Actuarial Standard of Practice No. 13

Trending Procedures in Property/Casualty Insurance

STANDARD OF PRACTICE

TRANSMITTAL MEMORANDUM

June 2009

TO: Members of Actuarial Organizations Governed by the Standards of the Actuarial Standards Board and Other Persons Interested in Trending Procedures in Property/Casualty Insurance

FROM:  Actuarial Standards Board (ASB)

SUBJ:  Actuarial Standard of Practice (ASOP) No. 13

This document contains the final version of the revision of ASOP No. 13, Trending Procedures in Property/Casualty Insurance.

Background

The existing ASOP No. 13, Trending Procedures in Property/Casualty Insurance Ratemaking, was developed by the Subcommittee on Ratemaking of the Casualty Committee in July 1989 and adopted by the ASB in July 1990. Since the promulgation of the original standard, developments in trending procedures have continued, and the use of trending in non ratemaking areas has become more widespread. The Subcommittee prepared this revision of ASOP No. 13 to reflect appropriate actuarial practice with respect to trending procedures in property/casualty insurance and to be consistent with the current ASOP format. Further, this proposed revision expands guidance on the application of trend procedures beyond ratemaking to include reserving, valuations, underwriting, and marketing analyses.

Exposure Draft

The exposure draft of this revision was issued in January 2008 with a comment deadline of May 1, 2008. The Subcommittee on Ratemaking carefully considered the thirteen comment letters received and made changes to the language in several sections in response. For a summary of the substantive issues contained in the exposure draft comment letters and the responses, please see appendix 2.

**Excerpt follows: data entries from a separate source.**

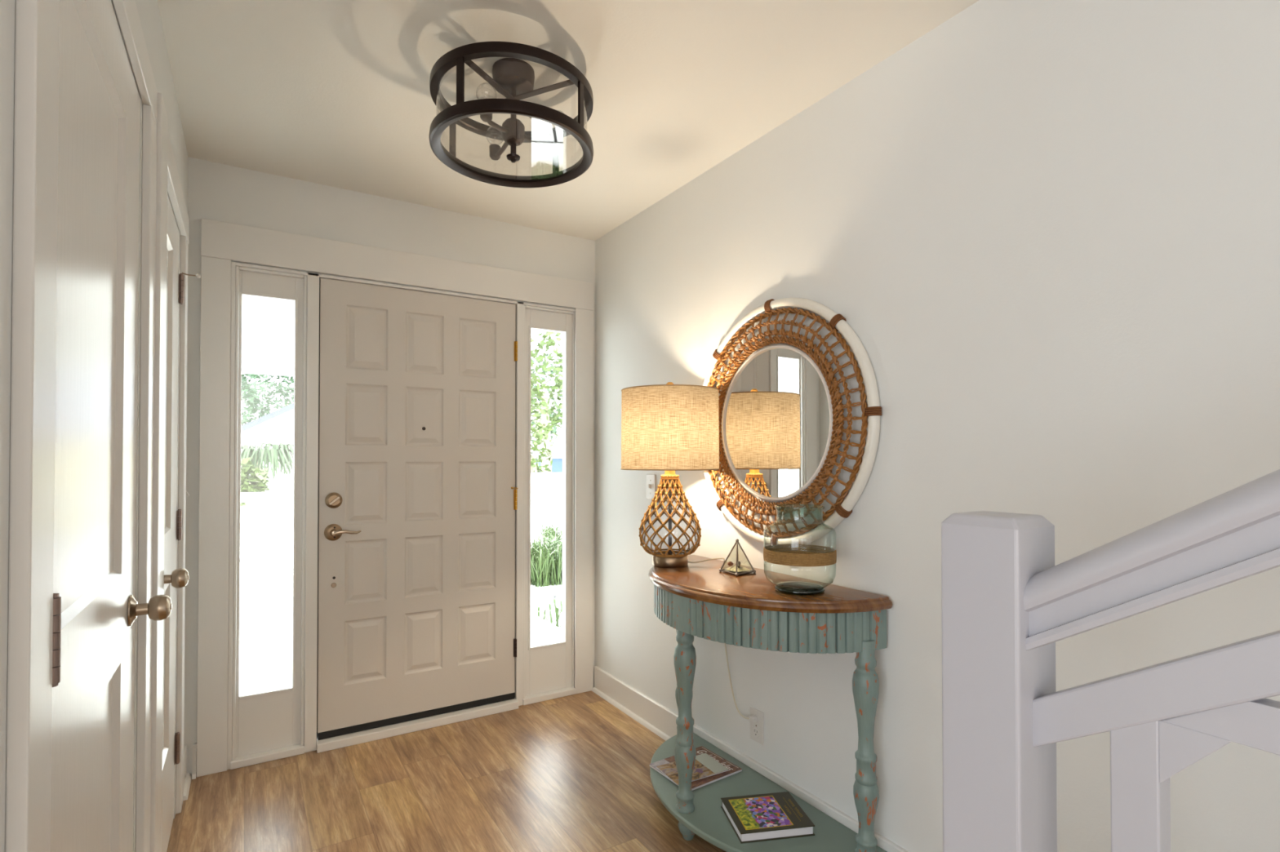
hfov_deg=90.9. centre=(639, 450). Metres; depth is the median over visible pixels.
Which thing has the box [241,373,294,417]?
tree
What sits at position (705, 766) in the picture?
booklet
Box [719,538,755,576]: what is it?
pyramid
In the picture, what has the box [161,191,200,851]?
door
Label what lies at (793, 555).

The most significant changes from the exposure draft were as follows:

1. Section 1.2, Scope and section 2.6, Trending Procedure, were revised to indicate that, for the purpose of this standard, trending does not encompass the process commonly referred to as “development.”

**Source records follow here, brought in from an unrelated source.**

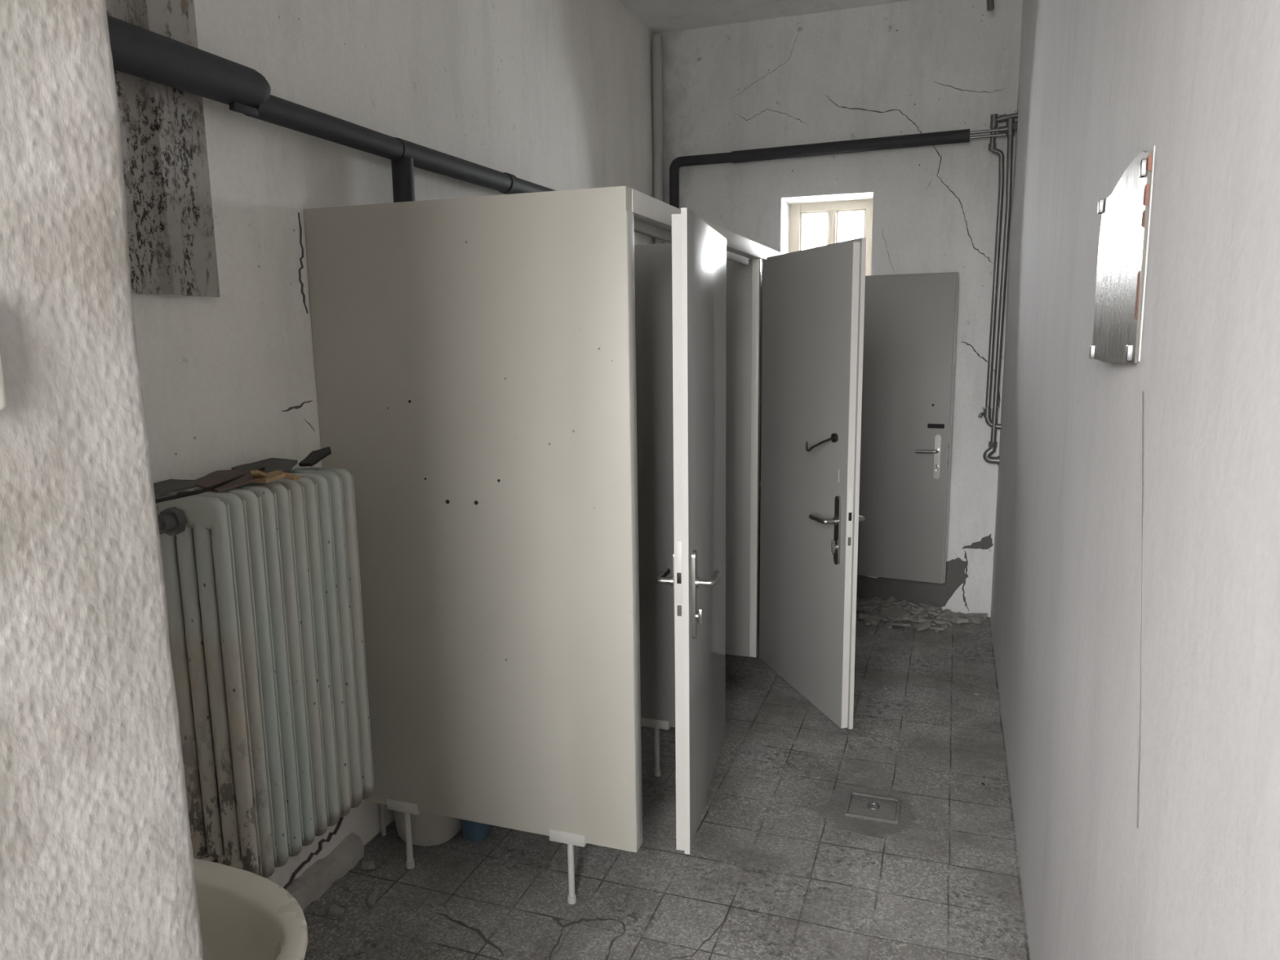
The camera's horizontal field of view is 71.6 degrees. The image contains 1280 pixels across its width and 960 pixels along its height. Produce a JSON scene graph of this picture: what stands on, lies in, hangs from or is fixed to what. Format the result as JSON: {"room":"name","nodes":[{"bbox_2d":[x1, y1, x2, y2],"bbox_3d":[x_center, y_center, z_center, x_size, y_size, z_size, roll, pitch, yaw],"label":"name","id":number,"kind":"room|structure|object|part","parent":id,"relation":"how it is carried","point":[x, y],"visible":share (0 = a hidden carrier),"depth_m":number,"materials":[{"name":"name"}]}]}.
{"room":"public restroom","nodes":[
{"label":"public restroom","id":0,"kind":"room"},
{"bbox_2d":[0,0,204,959],"bbox_3d":[-1.000,-0.171,0.812,1.100,3.400,0.302,3,10,19],"label":"wall","id":1,"kind":"structure","parent":0,"point":[97,860],"depth_m":0.72,"materials":[{"name":"paint"}]},
{"bbox_2d":[0,354,6,410],"bbox_3d":[-0.486,-0.089,0.611,0.025,0.090,0.086,3,10,19],"label":"light switch","id":2,"kind":"object","parent":1,"relation":"attached to","point":[2,393],"visible":1,"depth_m":0.65,"materials":[{"name":"beige plastic"}]},
{"bbox_2d":[193,857,307,959],"bbox_3d":[-0.745,0.766,1.256,0.612,0.496,0.419,3,10,19],"label":"washbasin","id":3,"kind":"object","parent":1,"relation":"attached to","point":[245,915],"visible":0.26,"depth_m":1.34,"materials":[{"name":"ceramic"}]},
{"bbox_2d":[132,0,654,911],"bbox_3d":[-1.042,-0.479,2.703,0.350,3.406,6.888,3,10,19],"label":"wall","id":4,"kind":"structure","parent":0,"point":[556,95],"depth_m":2.63,"materials":[{"name":"paint"}]},
{"bbox_2d":[105,0,220,297],"bbox_3d":[-1.141,-1.025,1.898,0.036,1.225,0.496,3,10,19],"label":"mirror","id":5,"kind":"object","parent":4,"relation":"attached to","point":[171,242],"visible":0.43,"depth_m":2.05,"materials":[{"name":"mirror glass"},{"name":"tarnished silver backing"}]},
{"bbox_2d":[155,466,373,878],"bbox_3d":[-0.977,0.485,2.253,0.232,0.965,0.614,3,10,19],"label":"radiator","id":6,"kind":"object","parent":4,"relation":"attached to","point":[263,584],"visible":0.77,"depth_m":2.16,"materials":[{"name":"metal"}]},
{"bbox_2d":[153,479,195,494],"bbox_3d":[-1.094,0.015,2.060,0.100,0.016,0.140,3,10,19],"label":"scrap","id":7,"kind":"object","parent":6,"relation":"on","point":[170,485],"visible":0.71,"depth_m":2.06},
{"bbox_2d":[155,466,265,502],"bbox_3d":[-0.997,0.010,2.090,0.032,0.025,0.384,1,10,13],"label":"stick","id":8,"kind":"object","parent":6,"relation":"on","point":[211,487],"visible":0.91,"depth_m":2.02,"materials":[{"name":"wood"}]},
{"bbox_2d":[193,468,257,492],"bbox_3d":[-0.995,-0.001,2.151,0.125,0.031,0.170,3,10,19],"label":"scrap","id":9,"kind":"object","parent":6,"relation":"on","point":[215,477],"visible":0.79,"depth_m":2.13,"materials":[{"name":"brown wood"}]},
{"bbox_2d":[231,457,297,472],"bbox_3d":[-0.974,-0.036,2.336,0.120,0.020,0.190,3,10,19],"label":"scrap","id":10,"kind":"object","parent":6,"relation":"on","point":[271,464],"visible":0.69,"depth_m":2.34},
{"bbox_2d":[251,470,285,483],"bbox_3d":[-0.907,-0.008,2.174,0.075,0.020,0.085,3,10,19],"label":"wood splinter","id":11,"kind":"object","parent":6,"relation":"on","point":[274,475],"visible":0.9,"depth_m":2.15,"materials":[{"name":"brown wood"}]},
{"bbox_2d":[250,470,267,477],"bbox_3d":[-0.920,-0.014,2.142,0.032,0.028,0.055,-3,10,-14],"label":"wood splinter","id":12,"kind":"object","parent":11,"relation":"on","point":[255,473],"visible":0.94,"depth_m":2.13,"materials":[{"name":"brown wood"}]},
{"bbox_2d":[281,472,301,479],"bbox_3d":[-0.868,-0.009,2.195,0.052,0.016,0.028,0,9,7],"label":"wood splinter","id":13,"kind":"object","parent":6,"relation":"on","point":[288,476],"visible":0.74,"depth_m":2.19,"materials":[{"name":"brown wood"}]},
{"bbox_2d":[298,446,331,466],"bbox_3d":[-0.884,-0.064,2.423,0.070,0.043,0.100,3,10,19],"label":"scrap","id":14,"kind":"object","parent":6,"relation":"on","point":[314,457],"visible":1,"depth_m":2.41,"materials":[{"name":"metal"}]},
{"bbox_2d":[106,14,1005,208],"bbox_3d":[0.252,-0.993,2.926,1.935,1.100,4.684,3,10,19],"label":"pipe","id":15,"kind":"object","parent":4,"relation":"attached to","point":[136,51],"visible":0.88,"depth_m":2.48,"materials":[{"name":"black metal"}]},
{"bbox_2d":[302,603,1030,959],"bbox_3d":[0.062,1.312,2.640,2.621,0.151,6.938,3,10,19],"label":"floor","id":16,"kind":"structure","parent":0,"point":[764,876],"depth_m":2.81,"materials":[{"name":"tile"}]},
{"bbox_2d":[328,904,344,917],"bbox_3d":[-0.878,1.248,2.568,0.053,0.026,0.032,3,10,19],"label":"lump","id":17,"kind":"object","parent":16,"relation":"on","point":[335,910],"visible":1,"depth_m":2.56,"materials":[{"name":"grey concrete"}]},
{"bbox_2d":[361,860,374,869],"bbox_3d":[-0.855,1.210,2.791,0.053,0.027,0.027,3,10,19],"label":"lump","id":18,"kind":"object","parent":16,"relation":"on","point":[369,864],"visible":1,"depth_m":2.78,"materials":[{"name":"grey concrete"}]},
{"bbox_2d":[367,893,377,906],"bbox_3d":[-0.791,1.241,2.624,0.025,0.018,0.049,-1,9,-1],"label":"lump","id":19,"kind":"object","parent":16,"relation":"on","point":[371,900],"visible":1,"depth_m":2.61,"materials":[{"name":"grey concrete"}]},
{"bbox_2d":[379,804,386,835],"bbox_3d":[-0.865,0.896,2.934,0.015,0.600,0.016,3,10,19],"label":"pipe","id":20,"kind":"object","parent":16,"relation":"on","point":[381,806],"visible":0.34,"depth_m":2.97,"materials":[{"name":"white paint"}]},
{"bbox_2d":[393,810,462,846],"bbox_3d":[-0.643,0.982,2.957,0.424,0.418,0.354,3,10,19],"label":"toilet","id":21,"kind":"object","parent":16,"relation":"on","point":[428,829],"visible":0.09,"depth_m":2.90,"materials":[{"name":"white ceramic"}]},
{"bbox_2d":[460,818,490,841],"bbox_3d":[-0.547,1.153,2.966,0.104,0.075,0.092,3,10,19],"label":"cup","id":22,"kind":"object","parent":16,"relation":"on","point":[473,831],"visible":0.6,"depth_m":2.93,"materials":[{"name":"blue plastic"}]},
{"bbox_2d":[302,186,958,904],"bbox_3d":[0.416,0.008,3.875,1.763,2.012,3.188,3,10,19],"label":"stall","id":23,"kind":"object","parent":16,"relation":"on","point":[584,460],"visible":1,"depth_m":2.56,"materials":[{"name":"beige laminate"}]},
{"bbox_3d":[-0.477,0.135,2.529,0.977,1.800,0.045,3,10,19],"label":"partition panel","id":24,"kind":"part","parent":23,"relation":"part of","materials":[{"name":"beige laminate"}]},
{"bbox_3d":[-0.013,0.184,2.377,0.002,1.740,0.052,3,10,19],"label":"edge post","id":25,"kind":"part","parent":23,"relation":"part of","materials":[{"name":"beige paint"}]},
{"bbox_3d":[-0.224,0.038,3.283,0.949,1.738,0.045,3,10,19],"label":"partition panel","id":26,"kind":"part","parent":23,"relation":"part of","materials":[{"name":"grey laminate"}]},
{"bbox_3d":[0.079,0.268,2.484,0.056,0.028,0.130,1,10,13],"label":"lever","id":27,"kind":"part","parent":23,"relation":"part of","materials":[{"name":"metal"}]},
{"bbox_3d":[0.099,0.312,2.434,0.009,0.250,0.034,1,10,13],"label":"handle plate","id":28,"kind":"part","parent":23,"relation":"part of","materials":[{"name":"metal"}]},
{"bbox_3d":[0.149,0.313,2.423,0.009,0.250,0.034,1,10,13],"label":"handle plate","id":29,"kind":"part","parent":23,"relation":"part of","materials":[{"name":"metal"}]},
{"bbox_3d":[0.193,0.122,2.721,0.042,1.745,0.784,1,10,13],"label":"door","id":30,"kind":"part","parent":23,"relation":"part of","materials":[{"name":"beige paint"}]},
{"bbox_3d":[0.481,-0.957,3.714,0.045,0.058,3.138,3,10,19],"label":"header rail","id":31,"kind":"part","parent":23,"relation":"part of","materials":[{"name":"white metal"}]},
{"bbox_3d":[0.190,0.271,2.459,0.056,0.028,0.130,1,10,13],"label":"lever","id":32,"kind":"part","parent":23,"relation":"part of","materials":[{"name":"metal"}]},
{"bbox_3d":[0.040,-0.087,4.022,0.949,1.738,0.045,3,10,19],"label":"partition panel","id":33,"kind":"part","parent":23,"relation":"part of","materials":[{"name":"grey laminate"}]},
{"bbox_3d":[0.503,-0.069,3.864,0.030,1.740,0.053,3,10,19],"label":"edge post","id":34,"kind":"part","parent":23,"relation":"part of","materials":[{"name":"beige paint"}]},
{"bbox_3d":[0.303,-0.212,4.761,0.949,1.738,0.045,3,10,19],"label":"partition panel","id":35,"kind":"part","parent":23,"relation":"part of","materials":[{"name":"grey laminate"}]},
{"bbox_3d":[0.642,-0.008,3.474,0.042,1.745,0.784,-3,10,-15],"label":"door","id":36,"kind":"part","parent":23,"relation":"part of","materials":[{"name":"beige paint"}]},
{"bbox_3d":[0.662,0.140,3.214,0.056,0.028,0.130,-3,10,-15],"label":"lever","id":37,"kind":"part","parent":23,"relation":"part of","materials":[{"name":"metal"}]},
{"bbox_3d":[0.707,0.181,3.180,0.009,0.250,0.034,-3,10,-15],"label":"handle plate","id":38,"kind":"part","parent":23,"relation":"part of","materials":[{"name":"metal"}]},
{"bbox_3d":[0.773,0.134,3.244,0.056,0.028,0.130,-3,10,-15],"label":"lever","id":39,"kind":"part","parent":23,"relation":"part of","materials":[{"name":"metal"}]},
{"bbox_3d":[1.384,-0.290,5.124,0.784,1.745,0.042,4,10,26],"label":"door","id":40,"kind":"part","parent":23,"relation":"part of","materials":[{"name":"beige paint"}]},
{"bbox_3d":[1.609,-0.162,4.971,0.130,0.028,0.056,4,10,26],"label":"lever","id":41,"kind":"part","parent":23,"relation":"part of","materials":[{"name":"metal"}]},
{"bbox_3d":[1.669,-0.130,4.983,0.034,0.250,0.009,4,10,26],"label":"handle plate","id":42,"kind":"part","parent":23,"relation":"part of","materials":[{"name":"metal"}]},
{"bbox_2d":[652,34,663,244],"bbox_3d":[0.123,-0.946,5.478,0.057,3.360,0.058,3,10,19],"label":"pipe","id":43,"kind":"object","parent":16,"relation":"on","point":[656,38],"visible":0.34,"depth_m":5.26,"materials":[{"name":"grey metal"}]},
{"bbox_2d":[803,786,915,839],"bbox_3d":[0.765,1.153,3.092,0.375,0.005,0.311,3,10,19],"label":"mortar patch","id":44,"kind":"object","parent":16,"relation":"on","point":[835,811],"visible":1,"depth_m":3.04,"materials":[{"name":"grey concrete"}]},
{"bbox_2d":[844,791,900,824],"bbox_3d":[0.814,1.144,3.103,0.178,0.018,0.163,3,10,19],"label":"floor drain","id":45,"kind":"object","parent":44,"relation":"on","point":[862,806],"visible":1,"depth_m":3.10,"materials":[{"name":"metal"}]},
{"bbox_2d":[887,622,910,626],"bbox_3d":[1.459,0.809,4.979,0.077,0.044,0.143,-8,12,-37],"label":"chunk","id":46,"kind":"object","parent":16,"relation":"on","point":[891,624],"visible":1,"depth_m":4.94,"materials":[{"name":"grey concrete"}]},
{"bbox_2d":[856,596,943,618],"bbox_3d":[1.494,0.754,5.233,0.694,0.070,0.185,3,10,19],"label":"rubble heap","id":47,"kind":"object","parent":16,"relation":"on","point":[891,600],"visible":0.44,"depth_m":5.26,"materials":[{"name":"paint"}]},
{"bbox_2d":[855,595,987,634],"bbox_3d":[1.553,0.783,5.044,0.806,0.071,0.526,3,10,19],"label":"rubble","id":48,"kind":"object","parent":16,"relation":"on","point":[944,617],"visible":0.84,"depth_m":5.12,"materials":[{"name":"grey concrete"}]},
{"bbox_2d":[858,612,879,620],"bbox_3d":[1.319,0.787,5.133,0.117,0.040,0.070,0,9,6],"label":"chunk","id":49,"kind":"object","parent":48,"relation":"on","point":[861,615],"visible":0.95,"depth_m":5.10,"materials":[{"name":"grey concrete"}]},
{"bbox_2d":[880,608,909,617],"bbox_3d":[1.478,0.780,5.146,0.161,0.047,0.096,3,10,19],"label":"chunk","id":50,"kind":"object","parent":48,"relation":"on","point":[900,612],"visible":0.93,"depth_m":5.14,"materials":[{"name":"grey concrete"}]},
{"bbox_2d":[918,617,933,622],"bbox_3d":[1.626,0.798,5.043,0.083,0.039,0.075,3,10,19],"label":"chunk","id":51,"kind":"object","parent":16,"relation":"on","point":[922,620],"visible":0.88,"depth_m":5.02,"materials":[{"name":"grey concrete"}]},
{"bbox_2d":[618,0,911,34],"bbox_3d":[0.014,-2.190,2.063,2.621,0.150,6.938,3,10,19],"label":"ceiling","id":52,"kind":"structure","parent":0,"point":[659,16],"depth_m":4.88,"materials":[{"name":"paint"}]},
{"bbox_2d":[986,0,994,11],"bbox_3d":[1.774,-2.469,4.485,0.044,0.178,0.034,3,10,19],"label":"pipe stub","id":53,"kind":"object","parent":52,"relation":"attached to","point":[990,3],"visible":1,"depth_m":4.49,"materials":[{"name":"metal"}]},
{"bbox_2d":[653,0,1022,617],"bbox_3d":[1.114,-0.951,5.367,2.021,3.400,0.353,3,10,19],"label":"wall","id":54,"kind":"structure","parent":0,"point":[912,67],"depth_m":4.99,"materials":[{"name":"paint"}]},
{"bbox_2d":[788,199,873,275],"bbox_3d":[1.166,-1.445,5.386,0.520,0.468,0.068,3,10,19],"label":"window","id":55,"kind":"structure","parent":54,"relation":"in","point":[832,209],"depth_m":5.35,"materials":[{"name":"paint"}]},
{"bbox_2d":[990,0,1279,959],"bbox_3d":[1.122,-0.387,1.947,0.304,3.400,6.888,3,10,19],"label":"wall","id":56,"kind":"structure","parent":0,"point":[1135,615],"depth_m":1.19,"materials":[{"name":"paint"}]},
{"bbox_2d":[977,112,1017,429],"bbox_3d":[1.933,-1.105,4.798,0.156,1.668,0.048,3,10,19],"label":"pipe","id":57,"kind":"object","parent":56,"relation":"attached to","point":[994,118],"visible":0.95,"depth_m":4.79,"materials":[{"name":"metal"}]},
{"bbox_2d":[977,407,991,417],"bbox_3d":[1.912,-0.375,4.929,0.071,0.059,0.034,-1,9,1],"label":"tap","id":58,"kind":"object","parent":57,"relation":"on","point":[987,411],"depth_m":4.92,"materials":[{"name":"metal"}]},
{"bbox_2d":[982,118,1017,465],"bbox_3d":[1.952,-0.990,4.803,0.106,1.833,0.062,3,10,19],"label":"pipe","id":59,"kind":"object","parent":56,"relation":"attached to","point":[1011,126],"visible":0.92,"depth_m":4.79,"materials":[{"name":"metal"}]},
{"bbox_2d":[1088,151,1152,364],"bbox_3d":[0.771,-0.346,1.430,0.031,0.313,0.334,3,10,19],"label":"mirror","id":60,"kind":"object","parent":56,"relation":"attached to","point":[1122,239],"visible":0.88,"depth_m":1.39,"materials":[{"name":"silver metal"}]}
]}

2. Section 4.1, Actuarial Communication, and section 4.2, Additional Disclosures, have been revised to indicate that the actuary needs to make specific disclosures when certain aspects of the trend procedure have a material effect on the result or conclusions of the actuary’s overall analysis.

The ASB voted in June 2009 to adopt this standard.

Subcommittee on Ratemaking

Beth Fitzgerald, Chairperson

                      Gregory L. Hayward                                             Jonathan White

                      Marc B. Pearl

Casualty Committee of the ASB

Patrick B. Woods, Chairperson

                      Steven Armstrong                                               Claus S. Metzner

                      Raji Bhagavatula                                                 David J. Otto

                      Beth Fitzgerald                                                   Alfred O. Weller

                      Bertram A. Horowitz

Actuarial Standards Board

Stephen G. Kellison, Chairperson

                      Albert J. Beer                                                      Robert G. Meilander

                      Alan D. Ford                                                       James J. Murphy

                      Patrick J. Grannan                                              Godfrey Perrott

                      Thomas D. Levy                                                  James F. Verlautz

The ASB establishes and improves standards of actuarial practice. These ASOPs identify what the actuary should consider, document, and disclose when performing an actuarial assignment. The ASB’s goal is to set standards for appropriate practice for the U.S.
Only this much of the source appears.